### Assignment
For each line of the data that includes the word "outside", copy the line.

(Records from a data source)
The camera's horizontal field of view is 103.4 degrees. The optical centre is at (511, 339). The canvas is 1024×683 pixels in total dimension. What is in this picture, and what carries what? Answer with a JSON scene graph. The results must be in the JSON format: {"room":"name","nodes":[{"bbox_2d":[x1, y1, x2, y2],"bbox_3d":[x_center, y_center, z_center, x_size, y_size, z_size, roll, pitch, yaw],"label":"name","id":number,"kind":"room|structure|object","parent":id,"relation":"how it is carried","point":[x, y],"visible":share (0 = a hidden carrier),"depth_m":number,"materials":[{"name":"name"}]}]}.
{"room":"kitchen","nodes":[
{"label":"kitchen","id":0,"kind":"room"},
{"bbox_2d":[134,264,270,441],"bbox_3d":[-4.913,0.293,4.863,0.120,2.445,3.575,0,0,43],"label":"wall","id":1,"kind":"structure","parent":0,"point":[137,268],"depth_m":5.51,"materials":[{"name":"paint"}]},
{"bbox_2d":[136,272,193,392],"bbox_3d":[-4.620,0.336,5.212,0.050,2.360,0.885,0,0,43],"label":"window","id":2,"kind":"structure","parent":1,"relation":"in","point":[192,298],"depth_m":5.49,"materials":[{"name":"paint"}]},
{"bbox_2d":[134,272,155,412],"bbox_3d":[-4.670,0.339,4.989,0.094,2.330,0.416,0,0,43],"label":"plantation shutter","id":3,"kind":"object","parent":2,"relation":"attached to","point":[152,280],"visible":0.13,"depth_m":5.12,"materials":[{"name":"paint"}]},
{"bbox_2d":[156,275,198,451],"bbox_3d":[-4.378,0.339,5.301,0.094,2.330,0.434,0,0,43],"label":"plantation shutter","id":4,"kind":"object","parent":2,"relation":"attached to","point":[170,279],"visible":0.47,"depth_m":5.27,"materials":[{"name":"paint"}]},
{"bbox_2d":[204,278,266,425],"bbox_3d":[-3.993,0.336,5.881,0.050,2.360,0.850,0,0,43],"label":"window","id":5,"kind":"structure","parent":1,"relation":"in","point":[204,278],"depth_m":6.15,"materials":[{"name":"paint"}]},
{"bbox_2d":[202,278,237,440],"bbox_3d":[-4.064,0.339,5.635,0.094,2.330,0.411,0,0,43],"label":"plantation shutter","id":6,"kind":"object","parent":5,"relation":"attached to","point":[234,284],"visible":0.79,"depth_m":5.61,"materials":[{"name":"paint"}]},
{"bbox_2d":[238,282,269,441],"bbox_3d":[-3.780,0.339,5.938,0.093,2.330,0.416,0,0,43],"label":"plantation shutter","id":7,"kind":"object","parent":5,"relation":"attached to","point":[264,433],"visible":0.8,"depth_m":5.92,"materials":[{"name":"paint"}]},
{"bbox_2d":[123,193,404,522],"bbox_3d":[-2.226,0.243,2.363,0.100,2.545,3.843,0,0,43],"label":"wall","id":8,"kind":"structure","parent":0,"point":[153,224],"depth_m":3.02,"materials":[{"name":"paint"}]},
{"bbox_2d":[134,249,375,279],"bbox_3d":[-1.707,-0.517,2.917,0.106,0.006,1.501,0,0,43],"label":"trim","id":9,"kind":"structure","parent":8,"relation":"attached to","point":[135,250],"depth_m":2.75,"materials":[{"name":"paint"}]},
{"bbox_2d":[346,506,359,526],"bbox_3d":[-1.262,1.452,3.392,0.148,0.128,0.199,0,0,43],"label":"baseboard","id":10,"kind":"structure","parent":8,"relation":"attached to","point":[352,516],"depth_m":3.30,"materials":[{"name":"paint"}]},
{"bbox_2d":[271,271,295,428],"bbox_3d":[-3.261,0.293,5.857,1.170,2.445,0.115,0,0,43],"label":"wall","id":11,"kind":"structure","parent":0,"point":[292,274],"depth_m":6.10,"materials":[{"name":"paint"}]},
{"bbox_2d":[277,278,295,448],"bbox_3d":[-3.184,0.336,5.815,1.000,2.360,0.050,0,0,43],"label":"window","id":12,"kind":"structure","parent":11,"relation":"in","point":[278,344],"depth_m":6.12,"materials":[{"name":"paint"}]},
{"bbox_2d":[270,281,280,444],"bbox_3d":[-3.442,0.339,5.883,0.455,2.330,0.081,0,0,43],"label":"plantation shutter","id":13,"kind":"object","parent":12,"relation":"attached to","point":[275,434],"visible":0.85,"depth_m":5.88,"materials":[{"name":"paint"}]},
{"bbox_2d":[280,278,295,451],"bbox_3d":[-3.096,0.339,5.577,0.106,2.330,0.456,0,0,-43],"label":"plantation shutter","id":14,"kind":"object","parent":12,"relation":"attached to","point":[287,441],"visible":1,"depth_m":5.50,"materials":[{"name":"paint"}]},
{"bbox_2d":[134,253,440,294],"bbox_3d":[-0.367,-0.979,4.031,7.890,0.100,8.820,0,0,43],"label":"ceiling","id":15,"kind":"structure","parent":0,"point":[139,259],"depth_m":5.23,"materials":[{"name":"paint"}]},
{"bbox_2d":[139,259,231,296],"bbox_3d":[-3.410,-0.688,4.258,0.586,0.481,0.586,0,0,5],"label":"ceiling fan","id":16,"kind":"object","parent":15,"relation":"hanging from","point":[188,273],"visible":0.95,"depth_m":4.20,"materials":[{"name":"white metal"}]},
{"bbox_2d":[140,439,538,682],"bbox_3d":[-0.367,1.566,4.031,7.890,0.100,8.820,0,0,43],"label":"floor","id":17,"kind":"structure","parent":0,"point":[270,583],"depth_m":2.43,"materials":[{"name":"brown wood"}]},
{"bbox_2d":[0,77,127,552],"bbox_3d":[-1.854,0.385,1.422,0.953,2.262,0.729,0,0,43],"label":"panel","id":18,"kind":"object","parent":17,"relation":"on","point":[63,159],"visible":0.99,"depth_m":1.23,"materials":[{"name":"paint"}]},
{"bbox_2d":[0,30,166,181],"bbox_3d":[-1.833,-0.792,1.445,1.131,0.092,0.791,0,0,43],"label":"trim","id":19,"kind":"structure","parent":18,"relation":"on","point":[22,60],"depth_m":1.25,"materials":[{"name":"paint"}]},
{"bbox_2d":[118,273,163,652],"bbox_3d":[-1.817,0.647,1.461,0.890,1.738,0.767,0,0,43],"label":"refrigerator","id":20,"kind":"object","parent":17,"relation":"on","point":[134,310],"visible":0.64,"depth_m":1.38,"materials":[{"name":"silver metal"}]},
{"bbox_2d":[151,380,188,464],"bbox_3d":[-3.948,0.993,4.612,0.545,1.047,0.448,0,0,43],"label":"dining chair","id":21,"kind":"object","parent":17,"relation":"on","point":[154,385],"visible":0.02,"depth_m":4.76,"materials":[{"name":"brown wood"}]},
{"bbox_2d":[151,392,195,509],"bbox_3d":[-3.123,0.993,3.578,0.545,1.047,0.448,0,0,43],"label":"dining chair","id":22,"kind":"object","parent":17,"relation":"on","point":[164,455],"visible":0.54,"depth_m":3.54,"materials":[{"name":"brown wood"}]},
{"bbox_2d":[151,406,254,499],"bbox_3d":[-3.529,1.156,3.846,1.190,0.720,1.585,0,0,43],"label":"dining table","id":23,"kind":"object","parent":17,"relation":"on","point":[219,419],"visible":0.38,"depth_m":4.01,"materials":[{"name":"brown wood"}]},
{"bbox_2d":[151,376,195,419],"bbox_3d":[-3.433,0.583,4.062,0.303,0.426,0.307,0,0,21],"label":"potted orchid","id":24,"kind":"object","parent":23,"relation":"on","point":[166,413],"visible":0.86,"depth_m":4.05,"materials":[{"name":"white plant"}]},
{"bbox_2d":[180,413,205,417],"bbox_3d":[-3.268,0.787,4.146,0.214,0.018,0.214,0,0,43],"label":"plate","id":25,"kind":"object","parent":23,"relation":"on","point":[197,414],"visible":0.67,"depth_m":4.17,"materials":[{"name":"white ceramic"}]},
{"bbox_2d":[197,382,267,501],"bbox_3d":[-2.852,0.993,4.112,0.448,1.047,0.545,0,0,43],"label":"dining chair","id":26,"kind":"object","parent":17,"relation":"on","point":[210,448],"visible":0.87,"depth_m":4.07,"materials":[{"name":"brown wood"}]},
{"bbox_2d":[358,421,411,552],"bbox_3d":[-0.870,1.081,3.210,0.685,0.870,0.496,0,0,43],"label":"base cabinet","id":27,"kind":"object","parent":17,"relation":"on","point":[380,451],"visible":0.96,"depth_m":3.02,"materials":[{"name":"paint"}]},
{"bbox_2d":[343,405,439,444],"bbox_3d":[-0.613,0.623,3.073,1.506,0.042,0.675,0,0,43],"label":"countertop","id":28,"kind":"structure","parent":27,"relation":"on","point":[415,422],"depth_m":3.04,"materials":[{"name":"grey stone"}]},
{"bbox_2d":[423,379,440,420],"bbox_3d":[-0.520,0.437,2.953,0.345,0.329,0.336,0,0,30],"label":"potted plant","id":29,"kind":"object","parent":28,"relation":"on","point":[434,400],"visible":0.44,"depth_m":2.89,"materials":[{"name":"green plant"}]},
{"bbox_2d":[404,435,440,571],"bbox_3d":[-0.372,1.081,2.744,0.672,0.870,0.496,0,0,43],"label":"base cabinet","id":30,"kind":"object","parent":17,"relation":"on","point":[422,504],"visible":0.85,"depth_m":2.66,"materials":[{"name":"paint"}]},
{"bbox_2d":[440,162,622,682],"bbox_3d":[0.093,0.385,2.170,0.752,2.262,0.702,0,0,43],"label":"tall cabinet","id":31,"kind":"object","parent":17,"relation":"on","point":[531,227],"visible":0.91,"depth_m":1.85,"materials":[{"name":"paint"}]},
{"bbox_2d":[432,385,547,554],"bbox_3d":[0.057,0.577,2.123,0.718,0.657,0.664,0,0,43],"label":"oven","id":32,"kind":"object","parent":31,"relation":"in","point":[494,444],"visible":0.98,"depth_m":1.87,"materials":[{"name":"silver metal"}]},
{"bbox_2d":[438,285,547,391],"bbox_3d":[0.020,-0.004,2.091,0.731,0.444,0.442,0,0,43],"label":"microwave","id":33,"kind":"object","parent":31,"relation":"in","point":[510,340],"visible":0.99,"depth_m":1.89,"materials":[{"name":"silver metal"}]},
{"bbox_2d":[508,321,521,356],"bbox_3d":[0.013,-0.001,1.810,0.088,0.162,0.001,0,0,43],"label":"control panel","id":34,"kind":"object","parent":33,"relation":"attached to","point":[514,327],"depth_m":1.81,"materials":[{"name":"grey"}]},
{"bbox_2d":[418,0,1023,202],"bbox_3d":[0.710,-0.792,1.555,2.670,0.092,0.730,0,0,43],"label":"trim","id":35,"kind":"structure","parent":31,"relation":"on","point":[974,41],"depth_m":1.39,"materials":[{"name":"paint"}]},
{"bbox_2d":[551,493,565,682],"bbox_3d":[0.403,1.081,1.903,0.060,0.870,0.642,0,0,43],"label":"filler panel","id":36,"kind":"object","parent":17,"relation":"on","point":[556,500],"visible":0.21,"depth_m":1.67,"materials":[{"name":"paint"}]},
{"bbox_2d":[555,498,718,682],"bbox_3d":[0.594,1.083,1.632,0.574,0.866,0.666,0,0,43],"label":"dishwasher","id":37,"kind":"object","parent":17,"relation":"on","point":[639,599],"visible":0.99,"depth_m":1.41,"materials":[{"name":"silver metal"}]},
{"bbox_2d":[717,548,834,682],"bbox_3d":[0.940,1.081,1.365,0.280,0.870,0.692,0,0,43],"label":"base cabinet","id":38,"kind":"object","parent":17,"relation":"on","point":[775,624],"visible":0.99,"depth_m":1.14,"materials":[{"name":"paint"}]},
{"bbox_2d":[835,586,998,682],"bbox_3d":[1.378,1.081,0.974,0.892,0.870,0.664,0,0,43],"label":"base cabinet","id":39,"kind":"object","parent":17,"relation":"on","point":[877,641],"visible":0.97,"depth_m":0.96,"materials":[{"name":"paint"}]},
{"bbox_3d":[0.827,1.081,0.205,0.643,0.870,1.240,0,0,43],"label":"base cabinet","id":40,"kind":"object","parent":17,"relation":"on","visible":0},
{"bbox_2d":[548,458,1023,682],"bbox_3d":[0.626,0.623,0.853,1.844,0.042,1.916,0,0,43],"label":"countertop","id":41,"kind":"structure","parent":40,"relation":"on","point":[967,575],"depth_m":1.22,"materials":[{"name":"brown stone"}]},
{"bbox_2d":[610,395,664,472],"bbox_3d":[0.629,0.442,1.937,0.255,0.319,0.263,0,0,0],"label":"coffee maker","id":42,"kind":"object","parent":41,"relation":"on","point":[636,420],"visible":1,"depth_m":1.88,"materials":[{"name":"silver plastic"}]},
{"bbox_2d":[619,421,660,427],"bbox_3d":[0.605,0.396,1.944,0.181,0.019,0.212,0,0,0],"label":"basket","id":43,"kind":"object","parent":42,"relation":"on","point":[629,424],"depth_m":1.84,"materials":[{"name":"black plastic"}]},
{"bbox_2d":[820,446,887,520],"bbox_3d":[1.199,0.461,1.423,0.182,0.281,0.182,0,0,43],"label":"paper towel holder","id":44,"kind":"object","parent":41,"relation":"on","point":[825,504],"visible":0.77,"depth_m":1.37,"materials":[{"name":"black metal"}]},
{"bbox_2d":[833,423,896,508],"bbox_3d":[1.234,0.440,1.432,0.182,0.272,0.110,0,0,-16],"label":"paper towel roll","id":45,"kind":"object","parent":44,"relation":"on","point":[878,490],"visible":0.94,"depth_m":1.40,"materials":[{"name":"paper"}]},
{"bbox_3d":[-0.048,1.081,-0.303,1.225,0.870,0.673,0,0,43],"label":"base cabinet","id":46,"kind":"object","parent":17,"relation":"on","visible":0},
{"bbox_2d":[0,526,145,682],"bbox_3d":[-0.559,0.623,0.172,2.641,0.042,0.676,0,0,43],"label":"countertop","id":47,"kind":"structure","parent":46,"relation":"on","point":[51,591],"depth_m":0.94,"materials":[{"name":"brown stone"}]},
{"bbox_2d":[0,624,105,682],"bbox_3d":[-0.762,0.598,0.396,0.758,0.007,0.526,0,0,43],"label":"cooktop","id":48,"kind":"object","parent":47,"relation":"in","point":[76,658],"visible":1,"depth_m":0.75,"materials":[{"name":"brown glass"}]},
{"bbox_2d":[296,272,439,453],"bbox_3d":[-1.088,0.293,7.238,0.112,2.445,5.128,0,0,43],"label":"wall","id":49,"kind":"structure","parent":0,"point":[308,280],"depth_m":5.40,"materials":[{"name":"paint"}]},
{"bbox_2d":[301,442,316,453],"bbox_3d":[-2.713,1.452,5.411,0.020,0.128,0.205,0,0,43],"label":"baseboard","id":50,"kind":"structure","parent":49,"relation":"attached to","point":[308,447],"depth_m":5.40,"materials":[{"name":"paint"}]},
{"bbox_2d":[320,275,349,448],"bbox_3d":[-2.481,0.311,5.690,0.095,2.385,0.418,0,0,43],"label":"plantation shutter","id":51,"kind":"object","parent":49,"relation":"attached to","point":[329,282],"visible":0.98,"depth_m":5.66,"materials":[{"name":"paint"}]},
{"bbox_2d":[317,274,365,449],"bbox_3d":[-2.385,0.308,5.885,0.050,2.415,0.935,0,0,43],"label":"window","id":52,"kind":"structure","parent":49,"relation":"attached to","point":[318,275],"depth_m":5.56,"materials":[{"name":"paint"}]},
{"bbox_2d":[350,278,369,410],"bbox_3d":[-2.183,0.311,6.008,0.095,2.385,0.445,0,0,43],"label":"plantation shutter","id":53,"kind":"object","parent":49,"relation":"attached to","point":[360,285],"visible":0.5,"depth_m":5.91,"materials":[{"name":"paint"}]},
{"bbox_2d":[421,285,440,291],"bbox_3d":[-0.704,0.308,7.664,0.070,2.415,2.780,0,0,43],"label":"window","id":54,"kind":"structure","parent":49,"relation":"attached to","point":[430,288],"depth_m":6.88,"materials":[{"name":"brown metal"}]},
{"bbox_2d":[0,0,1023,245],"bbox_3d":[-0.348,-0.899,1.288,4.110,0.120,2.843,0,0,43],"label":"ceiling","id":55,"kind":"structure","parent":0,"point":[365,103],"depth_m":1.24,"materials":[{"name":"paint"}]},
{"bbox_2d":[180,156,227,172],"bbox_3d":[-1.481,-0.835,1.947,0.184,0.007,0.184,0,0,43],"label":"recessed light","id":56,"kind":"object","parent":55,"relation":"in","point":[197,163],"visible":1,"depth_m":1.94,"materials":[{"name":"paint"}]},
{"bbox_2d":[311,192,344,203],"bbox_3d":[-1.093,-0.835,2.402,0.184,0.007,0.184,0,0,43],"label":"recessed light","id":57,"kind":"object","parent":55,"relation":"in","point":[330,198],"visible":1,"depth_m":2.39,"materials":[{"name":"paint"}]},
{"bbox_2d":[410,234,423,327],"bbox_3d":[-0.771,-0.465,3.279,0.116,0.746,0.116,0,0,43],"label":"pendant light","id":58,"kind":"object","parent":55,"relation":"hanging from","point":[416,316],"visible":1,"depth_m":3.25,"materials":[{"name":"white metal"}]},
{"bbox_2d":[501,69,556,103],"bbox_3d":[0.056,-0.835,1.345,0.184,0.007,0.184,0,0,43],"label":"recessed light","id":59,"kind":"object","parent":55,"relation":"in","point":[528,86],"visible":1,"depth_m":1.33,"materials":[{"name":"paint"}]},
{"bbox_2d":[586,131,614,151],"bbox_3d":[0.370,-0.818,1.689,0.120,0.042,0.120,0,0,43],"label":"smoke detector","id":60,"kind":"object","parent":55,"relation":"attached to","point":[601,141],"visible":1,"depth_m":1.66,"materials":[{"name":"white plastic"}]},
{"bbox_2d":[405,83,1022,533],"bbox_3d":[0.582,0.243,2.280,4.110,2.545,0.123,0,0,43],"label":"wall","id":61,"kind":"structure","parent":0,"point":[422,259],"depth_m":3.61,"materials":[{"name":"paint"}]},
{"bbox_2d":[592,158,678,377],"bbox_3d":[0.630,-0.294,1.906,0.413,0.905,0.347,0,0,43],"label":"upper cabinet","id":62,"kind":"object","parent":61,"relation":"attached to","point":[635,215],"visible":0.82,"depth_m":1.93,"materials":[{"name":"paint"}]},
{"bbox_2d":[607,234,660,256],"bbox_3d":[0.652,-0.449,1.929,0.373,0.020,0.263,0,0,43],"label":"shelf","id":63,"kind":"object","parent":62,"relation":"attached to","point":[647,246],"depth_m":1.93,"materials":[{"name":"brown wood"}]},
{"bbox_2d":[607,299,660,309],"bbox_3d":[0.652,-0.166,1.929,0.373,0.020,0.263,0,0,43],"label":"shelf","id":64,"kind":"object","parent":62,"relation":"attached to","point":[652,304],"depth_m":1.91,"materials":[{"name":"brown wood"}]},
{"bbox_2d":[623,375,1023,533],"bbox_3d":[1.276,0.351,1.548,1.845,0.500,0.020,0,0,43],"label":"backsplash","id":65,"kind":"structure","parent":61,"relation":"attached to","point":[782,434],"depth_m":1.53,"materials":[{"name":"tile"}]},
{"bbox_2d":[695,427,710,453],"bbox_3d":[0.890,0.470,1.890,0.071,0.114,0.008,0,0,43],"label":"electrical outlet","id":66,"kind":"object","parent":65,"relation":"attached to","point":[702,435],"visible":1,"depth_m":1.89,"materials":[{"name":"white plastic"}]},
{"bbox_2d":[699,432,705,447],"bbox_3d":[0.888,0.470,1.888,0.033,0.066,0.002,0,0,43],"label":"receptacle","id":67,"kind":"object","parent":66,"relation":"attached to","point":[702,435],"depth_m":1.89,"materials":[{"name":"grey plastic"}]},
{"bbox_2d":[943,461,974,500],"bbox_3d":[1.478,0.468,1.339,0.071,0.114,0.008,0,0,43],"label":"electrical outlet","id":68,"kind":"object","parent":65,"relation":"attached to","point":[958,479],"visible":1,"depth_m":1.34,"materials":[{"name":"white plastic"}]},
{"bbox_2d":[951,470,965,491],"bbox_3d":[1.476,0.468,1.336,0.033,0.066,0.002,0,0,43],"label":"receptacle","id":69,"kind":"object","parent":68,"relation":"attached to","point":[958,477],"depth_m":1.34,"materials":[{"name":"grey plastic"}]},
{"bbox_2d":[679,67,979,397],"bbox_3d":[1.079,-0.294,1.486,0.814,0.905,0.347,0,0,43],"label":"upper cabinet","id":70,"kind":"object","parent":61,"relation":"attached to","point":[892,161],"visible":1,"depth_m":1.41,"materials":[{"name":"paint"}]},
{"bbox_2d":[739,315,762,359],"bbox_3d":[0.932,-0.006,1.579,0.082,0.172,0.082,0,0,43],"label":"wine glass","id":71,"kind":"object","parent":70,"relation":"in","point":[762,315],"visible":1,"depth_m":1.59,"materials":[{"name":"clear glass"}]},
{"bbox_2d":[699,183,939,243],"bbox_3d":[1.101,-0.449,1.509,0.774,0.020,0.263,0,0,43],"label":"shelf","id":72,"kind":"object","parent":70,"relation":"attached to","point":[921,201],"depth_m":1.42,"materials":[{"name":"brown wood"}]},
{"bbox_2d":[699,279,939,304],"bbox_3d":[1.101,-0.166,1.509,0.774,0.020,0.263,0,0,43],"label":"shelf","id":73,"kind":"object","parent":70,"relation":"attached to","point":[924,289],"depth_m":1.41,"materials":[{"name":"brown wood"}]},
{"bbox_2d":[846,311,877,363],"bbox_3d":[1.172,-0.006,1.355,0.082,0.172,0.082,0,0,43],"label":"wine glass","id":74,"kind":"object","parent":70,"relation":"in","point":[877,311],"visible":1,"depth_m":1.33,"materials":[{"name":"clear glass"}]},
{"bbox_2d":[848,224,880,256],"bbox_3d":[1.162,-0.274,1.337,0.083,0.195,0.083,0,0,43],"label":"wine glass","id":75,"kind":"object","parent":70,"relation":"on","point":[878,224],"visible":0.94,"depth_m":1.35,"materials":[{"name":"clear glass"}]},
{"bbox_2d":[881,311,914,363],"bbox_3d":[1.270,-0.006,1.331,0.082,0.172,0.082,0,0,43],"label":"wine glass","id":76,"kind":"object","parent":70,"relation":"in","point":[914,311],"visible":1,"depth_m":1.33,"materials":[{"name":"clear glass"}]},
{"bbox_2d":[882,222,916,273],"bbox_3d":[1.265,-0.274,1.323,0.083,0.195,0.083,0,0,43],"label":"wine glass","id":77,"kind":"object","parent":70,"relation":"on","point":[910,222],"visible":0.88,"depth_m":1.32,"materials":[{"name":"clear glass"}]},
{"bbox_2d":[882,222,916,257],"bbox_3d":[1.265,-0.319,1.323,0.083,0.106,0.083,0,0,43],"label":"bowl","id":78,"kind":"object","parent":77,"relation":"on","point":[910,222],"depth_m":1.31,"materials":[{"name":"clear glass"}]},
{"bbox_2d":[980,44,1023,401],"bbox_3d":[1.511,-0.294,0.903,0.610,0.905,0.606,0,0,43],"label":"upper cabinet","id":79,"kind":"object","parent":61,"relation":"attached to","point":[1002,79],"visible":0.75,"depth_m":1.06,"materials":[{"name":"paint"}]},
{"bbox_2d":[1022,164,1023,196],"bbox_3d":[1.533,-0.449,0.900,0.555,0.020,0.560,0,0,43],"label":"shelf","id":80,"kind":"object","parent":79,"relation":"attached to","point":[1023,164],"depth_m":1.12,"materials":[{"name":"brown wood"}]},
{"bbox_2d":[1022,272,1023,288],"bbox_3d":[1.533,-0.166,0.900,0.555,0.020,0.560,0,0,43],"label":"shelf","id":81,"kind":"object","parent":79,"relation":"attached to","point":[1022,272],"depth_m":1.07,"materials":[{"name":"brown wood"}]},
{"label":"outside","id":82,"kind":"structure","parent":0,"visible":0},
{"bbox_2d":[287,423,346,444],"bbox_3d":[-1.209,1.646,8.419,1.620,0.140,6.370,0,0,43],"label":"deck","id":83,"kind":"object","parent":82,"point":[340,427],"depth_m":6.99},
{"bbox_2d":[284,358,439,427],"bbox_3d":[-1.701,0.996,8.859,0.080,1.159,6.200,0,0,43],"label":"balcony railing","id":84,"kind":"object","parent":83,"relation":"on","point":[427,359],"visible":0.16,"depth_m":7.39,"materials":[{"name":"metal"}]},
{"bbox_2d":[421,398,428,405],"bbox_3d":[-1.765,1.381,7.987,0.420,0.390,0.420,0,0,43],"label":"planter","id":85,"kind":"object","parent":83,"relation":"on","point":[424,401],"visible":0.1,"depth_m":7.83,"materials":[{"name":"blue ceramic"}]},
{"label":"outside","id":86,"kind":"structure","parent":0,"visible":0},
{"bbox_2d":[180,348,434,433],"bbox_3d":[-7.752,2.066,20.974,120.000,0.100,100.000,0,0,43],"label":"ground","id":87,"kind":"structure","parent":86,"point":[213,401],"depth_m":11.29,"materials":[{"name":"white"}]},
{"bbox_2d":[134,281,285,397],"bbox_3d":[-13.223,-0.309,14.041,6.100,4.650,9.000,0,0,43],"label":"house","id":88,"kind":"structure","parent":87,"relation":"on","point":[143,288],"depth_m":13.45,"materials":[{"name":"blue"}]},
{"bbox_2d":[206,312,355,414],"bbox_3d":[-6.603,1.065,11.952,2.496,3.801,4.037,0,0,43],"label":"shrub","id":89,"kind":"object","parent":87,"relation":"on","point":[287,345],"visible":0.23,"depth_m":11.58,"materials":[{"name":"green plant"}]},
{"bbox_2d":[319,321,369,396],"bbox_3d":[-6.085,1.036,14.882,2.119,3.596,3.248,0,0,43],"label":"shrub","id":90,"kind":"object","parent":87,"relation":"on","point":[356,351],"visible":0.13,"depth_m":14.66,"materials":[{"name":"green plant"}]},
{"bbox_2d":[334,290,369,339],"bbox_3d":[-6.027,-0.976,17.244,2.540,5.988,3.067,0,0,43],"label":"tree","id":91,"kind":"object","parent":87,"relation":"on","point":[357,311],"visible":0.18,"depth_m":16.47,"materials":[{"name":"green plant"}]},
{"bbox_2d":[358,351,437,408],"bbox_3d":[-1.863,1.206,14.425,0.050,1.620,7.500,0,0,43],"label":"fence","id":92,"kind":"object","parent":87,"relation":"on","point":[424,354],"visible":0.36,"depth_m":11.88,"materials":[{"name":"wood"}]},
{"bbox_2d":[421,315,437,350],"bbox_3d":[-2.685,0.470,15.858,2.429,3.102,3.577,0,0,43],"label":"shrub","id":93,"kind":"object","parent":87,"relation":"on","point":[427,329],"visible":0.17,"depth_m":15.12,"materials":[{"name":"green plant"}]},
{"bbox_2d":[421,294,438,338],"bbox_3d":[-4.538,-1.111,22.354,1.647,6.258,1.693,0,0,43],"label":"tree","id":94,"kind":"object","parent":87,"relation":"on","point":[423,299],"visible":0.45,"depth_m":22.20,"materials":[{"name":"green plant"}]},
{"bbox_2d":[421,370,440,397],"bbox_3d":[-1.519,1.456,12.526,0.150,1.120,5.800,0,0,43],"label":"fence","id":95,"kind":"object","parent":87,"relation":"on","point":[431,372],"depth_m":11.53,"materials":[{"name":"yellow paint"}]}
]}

### Output for this task
{"label":"outside","id":82,"kind":"structure","parent":0,"visible":0},
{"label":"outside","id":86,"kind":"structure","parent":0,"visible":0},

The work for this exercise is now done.